Aber nur für ein Spiel würde ich auch nicht vorher aufrüsten, ausser man erfüllt nichtmal die Mindestanforderung oder hat zu schlechte Hardware. Aber das ist ja bei dir nicht wirklich der Fall.
Ich kann dir dann aber vermutlich sagen, ob die rtx 3070 für 1440p ausreicht, bzw was die FPS sagen. Man weiß leider immer nicht, wie viel FPS für die Hersteller akzeptabel ist.

Ohne Raytracing sollte es locker gehen mit Einstellung Ultra, da dafür nur ne rx 5700 xt  empfohlen wird. Mit Raytracing wird sich dann zeigen...

Interessant finde ich auch, dass SSD empfohlen werden.


----------



## Vordack (26. November 2020)

Spiritogre schrieb:


> Wobei Wing Commander 1 ja auch für den Amiga kam. Das Spiel ruckelte zwar auf so einem 7MHz Standard Amiga allerdings gab es die Möglichkeit die CPU zu tauschen bzw. durch ein Turboboard zu ersetzen. Meines lief nur mit 14MHz aber darauf lief WC1 dann super.

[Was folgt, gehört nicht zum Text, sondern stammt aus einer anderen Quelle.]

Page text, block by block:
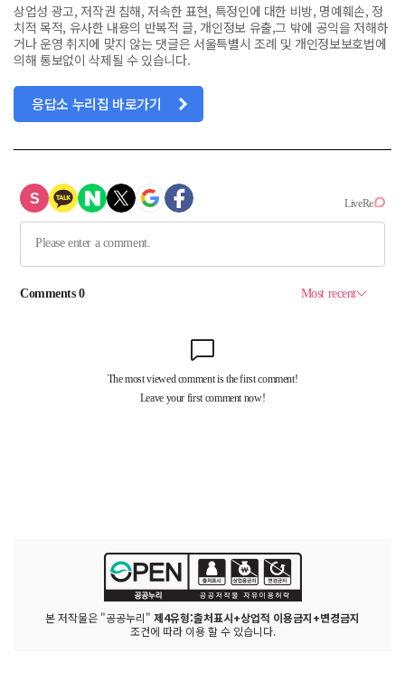
상업성 광고, 저작권 침해, 저속한 표현, 특정인에 대한 비방, 명예훼손, 정
치적 목적, 유사한 내용의 반복적 글, 개인정보 유출,그 밖에 공익을 저해하
거나 운영 취지에 맞지 않는 댓글은 서울특별시 조례 및 개인정보보호법에
의해 통보없이 삭제될 수 있습니다.
응답소 누리집 바로가기
본 저작물은 "공공누리" 제4유형:출처표시+상업적 이용금지+변경금지
조건에 따라 이용 할 수 있습니다.
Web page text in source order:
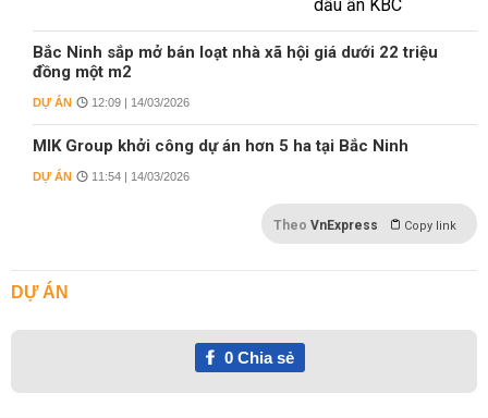
Bắc Ninh sắp mở bán loạt nhà xã hội giá dưới 22 triệu
đồng một m2
DỰ ÁN 12:09 | 14/03/2026
MIK Group khởi công dự án hơn 5 ha tại Bắc Ninh
DỰ ÁN 11:54 | 14/03/2026
Theo VnExpress Copy link
DỰ ÁN
0Chia sẻ
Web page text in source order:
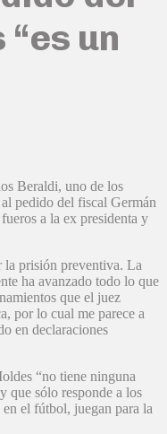
un
Beraldi, uno de los
pedido del fiscal Germán
a la ex presidenta y
la prisión preventiva. La
ha avanzado todo lo que
que el juez
por lo cual me parece a
en declaraciones
“no tiene ninguna
que sólo responde a los
en el fútbol, juegan para la
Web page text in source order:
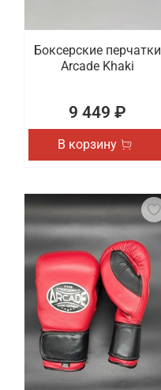
Боксерские перчатки
Arcade Khaki
9 449 ₽
В корзину

Wann denn? Also wie langne nach Release der PC Version? Ich war damals 15 oder so und in Sri Lanka da mein Dad da arbeitete, das ist an mir vorbeigegangen  Ich hatte WC1 am PC meines Freundes gesehen und sagte meinem Dad nur so was wie: Ich WILL einen PC


----------



## Spiritogre (27. November 2020)

Vordack schrieb:


> Wann denn? Also wie langne nach Release der PC Version? Ich war damals 15 oder so und in Sri Lanka da mein Dad da arbeitete, das ist an mir vorbeigegangen  Ich hatte WC1 am PC meines Freundes gesehen und sagte meinem Dad nur so was wie: Ich WILL einen PC



Die Amiga Version war der erste Port, das müsste so 1992 gewesen sein, die hatte naturgemäß allerdings nur 32 Farben, sah für mich damals allerdings schon gut aus. Kurz darauf folgte noch eine Version für Amiga 1200 und Amiga CD32 mit dann identischen Specs zur PC VGA Version. Ebenfalls kamen dann noch Fassungen für SNES (die war allerdings schrecklich rucklig), Sega CD oder 3DO heraus. 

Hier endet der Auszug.